---- Data for review

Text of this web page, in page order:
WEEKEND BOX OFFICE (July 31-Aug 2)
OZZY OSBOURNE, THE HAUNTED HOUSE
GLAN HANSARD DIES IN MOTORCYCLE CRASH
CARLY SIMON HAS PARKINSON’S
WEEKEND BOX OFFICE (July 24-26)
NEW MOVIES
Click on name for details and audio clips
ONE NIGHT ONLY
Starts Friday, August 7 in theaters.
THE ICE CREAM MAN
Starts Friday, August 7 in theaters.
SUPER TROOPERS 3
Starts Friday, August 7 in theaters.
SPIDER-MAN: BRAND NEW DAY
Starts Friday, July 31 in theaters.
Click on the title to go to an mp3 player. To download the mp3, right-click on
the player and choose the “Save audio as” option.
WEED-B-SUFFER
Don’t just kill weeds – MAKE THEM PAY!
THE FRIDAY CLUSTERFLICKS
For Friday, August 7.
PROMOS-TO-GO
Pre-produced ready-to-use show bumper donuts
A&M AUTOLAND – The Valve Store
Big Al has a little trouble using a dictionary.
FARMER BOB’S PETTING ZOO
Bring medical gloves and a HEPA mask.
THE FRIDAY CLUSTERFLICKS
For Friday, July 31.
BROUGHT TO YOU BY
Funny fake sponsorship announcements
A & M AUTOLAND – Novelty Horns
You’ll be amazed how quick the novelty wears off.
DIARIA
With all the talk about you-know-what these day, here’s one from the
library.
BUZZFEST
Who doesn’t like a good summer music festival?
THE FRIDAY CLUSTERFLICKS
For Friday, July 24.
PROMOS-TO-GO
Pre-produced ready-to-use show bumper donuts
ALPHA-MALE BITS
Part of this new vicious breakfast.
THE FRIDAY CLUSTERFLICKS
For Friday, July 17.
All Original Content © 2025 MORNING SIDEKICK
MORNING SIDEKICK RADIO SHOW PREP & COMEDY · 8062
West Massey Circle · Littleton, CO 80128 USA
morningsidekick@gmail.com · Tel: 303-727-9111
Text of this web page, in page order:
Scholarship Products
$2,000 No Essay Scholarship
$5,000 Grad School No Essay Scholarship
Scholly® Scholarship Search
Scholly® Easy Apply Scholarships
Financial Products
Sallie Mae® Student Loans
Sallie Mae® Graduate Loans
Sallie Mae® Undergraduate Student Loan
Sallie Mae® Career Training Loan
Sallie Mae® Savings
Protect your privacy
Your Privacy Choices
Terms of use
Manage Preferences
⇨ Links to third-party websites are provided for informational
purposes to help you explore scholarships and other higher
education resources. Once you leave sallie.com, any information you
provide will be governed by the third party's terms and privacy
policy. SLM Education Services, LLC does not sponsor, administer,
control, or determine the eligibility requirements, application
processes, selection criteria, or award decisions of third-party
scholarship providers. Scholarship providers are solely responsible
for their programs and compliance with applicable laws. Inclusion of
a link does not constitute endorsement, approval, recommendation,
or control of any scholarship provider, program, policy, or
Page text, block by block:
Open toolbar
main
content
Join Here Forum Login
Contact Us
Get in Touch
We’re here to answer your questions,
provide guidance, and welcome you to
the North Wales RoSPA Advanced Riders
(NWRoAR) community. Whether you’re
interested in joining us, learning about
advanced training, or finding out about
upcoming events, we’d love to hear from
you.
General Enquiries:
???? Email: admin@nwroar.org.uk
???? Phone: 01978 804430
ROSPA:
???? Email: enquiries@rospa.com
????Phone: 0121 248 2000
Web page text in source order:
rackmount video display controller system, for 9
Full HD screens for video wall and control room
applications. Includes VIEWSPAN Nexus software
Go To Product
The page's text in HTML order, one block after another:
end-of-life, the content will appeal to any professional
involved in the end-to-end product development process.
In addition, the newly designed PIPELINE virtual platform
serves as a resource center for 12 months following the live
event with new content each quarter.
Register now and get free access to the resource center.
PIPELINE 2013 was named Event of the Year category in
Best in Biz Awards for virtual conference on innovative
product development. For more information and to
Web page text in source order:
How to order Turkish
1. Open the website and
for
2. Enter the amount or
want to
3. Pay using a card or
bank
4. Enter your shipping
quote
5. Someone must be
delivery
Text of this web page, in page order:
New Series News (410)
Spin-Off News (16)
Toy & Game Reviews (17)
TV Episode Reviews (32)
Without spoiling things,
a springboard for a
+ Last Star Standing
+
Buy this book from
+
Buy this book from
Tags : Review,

--------

- **Goal of the exercise**
Output each entry exactly. Leave none out.

- **Expected output**
Text of this web page, in page order:
WEEKEND BOX OFFICE (July 31-Aug 2)
OZZY OSBOURNE, THE HAUNTED HOUSE
GLAN HANSARD DIES IN MOTORCYCLE CRASH
CARLY SIMON HAS PARKINSON’S
WEEKEND BOX OFFICE (July 24-26)
NEW MOVIES
Click on name for details and audio clips
ONE NIGHT ONLY
Starts Friday, August 7 in theaters.
THE ICE CREAM MAN
Starts Friday, August 7 in theaters.
SUPER TROOPERS 3
Starts Friday, August 7 in theaters.
SPIDER-MAN: BRAND NEW DAY
Starts Friday, July 31 in theaters.
Click on the title to go to an mp3 player. To download the mp3, right-click on
the player and choose the “Save audio as” option.
WEED-B-SUFFER
Don’t just kill weeds – MAKE THEM PAY!
THE FRIDAY CLUSTERFLICKS
For Friday, August 7.
PROMOS-TO-GO
Pre-produced ready-to-use show bumper donuts
A&M AUTOLAND – The Valve Store
Big Al has a little trouble using a dictionary.
FARMER BOB’S PETTING ZOO
Bring medical gloves and a HEPA mask.
THE FRIDAY CLUSTERFLICKS
For Friday, July 31.
BROUGHT TO YOU BY
Funny fake sponsorship announcements
A & M AUTOLAND – Novelty Horns
You’ll be amazed how quick the novelty wears off.
DIARIA
With all the talk about you-know-what these day, here’s one from the
library.
BUZZFEST
Who doesn’t like a good summer music festival?
THE FRIDAY CLUSTERFLICKS
For Friday, July 24.
PROMOS-TO-GO
Pre-produced ready-to-use show bumper donuts
ALPHA-MALE BITS
Part of this new vicious breakfast.
THE FRIDAY CLUSTERFLICKS
For Friday, July 17.
All Original Content © 2025 MORNING SIDEKICK
MORNING SIDEKICK RADIO SHOW PREP & COMEDY · 8062
West Massey Circle · Littleton, CO 80128 USA
morningsidekick@gmail.com · Tel: 303-727-9111
Text of this web page, in page order:
Scholarship Products
$2,000 No Essay Scholarship
$5,000 Grad School No Essay Scholarship
Scholly® Scholarship Search
Scholly® Easy Apply Scholarships
Financial Products
Sallie Mae® Student Loans
Sallie Mae® Graduate Loans
Sallie Mae® Undergraduate Student Loan
Sallie Mae® Career Training Loan
Sallie Mae® Savings
Protect your privacy
Your Privacy Choices
Terms of use
Manage Preferences
⇨ Links to third-party websites are provided for informational
purposes to help you explore scholarships and other higher
education resources. Once you leave sallie.com, any information you
provide will be governed by the third party's terms and privacy
policy. SLM Education Services, LLC does not sponsor, administer,
control, or determine the eligibility requirements, application
processes, selection criteria, or award decisions of third-party
scholarship providers. Scholarship providers are solely responsible
for their programs and compliance with applicable laws. Inclusion of
a link does not constitute endorsement, approval, recommendation,
or control of any scholarship provider, program, policy, or
Page text, block by block:
Open toolbar
main
content
Join Here Forum Login
Contact Us
Get in Touch
We’re here to answer your questions,
provide guidance, and welcome you to
the North Wales RoSPA Advanced Riders
(NWRoAR) community. Whether you’re
interested in joining us, learning about
advanced training, or finding out about
upcoming events, we’d love to hear from
you.
General Enquiries:
???? Email: admin@nwroar.org.uk
???? Phone: 01978 804430
ROSPA:
???? Email: enquiries@rospa.com
????Phone: 0121 248 2000
Web page text in source order:
rackmount video display controller system, for 9
Full HD screens for video wall and control room
applications. Includes VIEWSPAN Nexus software
Go To Product
The page's text in HTML order, one block after another:
end-of-life, the content will appeal to any professional
involved in the end-to-end product development process.
In addition, the newly designed PIPELINE virtual platform
serves as a resource center for 12 months following the live
event with new content each quarter.
Register now and get free access to the resource center.
PIPELINE 2013 was named Event of the Year category in
Best in Biz Awards for virtual conference on innovative
product development. For more information and to
Web page text in source order:
How to order Turkish
1. Open the website and
for
2. Enter the amount or
want to
3. Pay using a card or
bank
4. Enter your shipping
quote
5. Someone must be
delivery
Text of this web page, in page order:
New Series News (410)
Spin-Off News (16)
Toy & Game Reviews (17)
TV Episode Reviews (32)
Without spoiling things,
a springboard for a
+ Last Star Standing
+
Buy this book from
+
Buy this book from
Tags : Review,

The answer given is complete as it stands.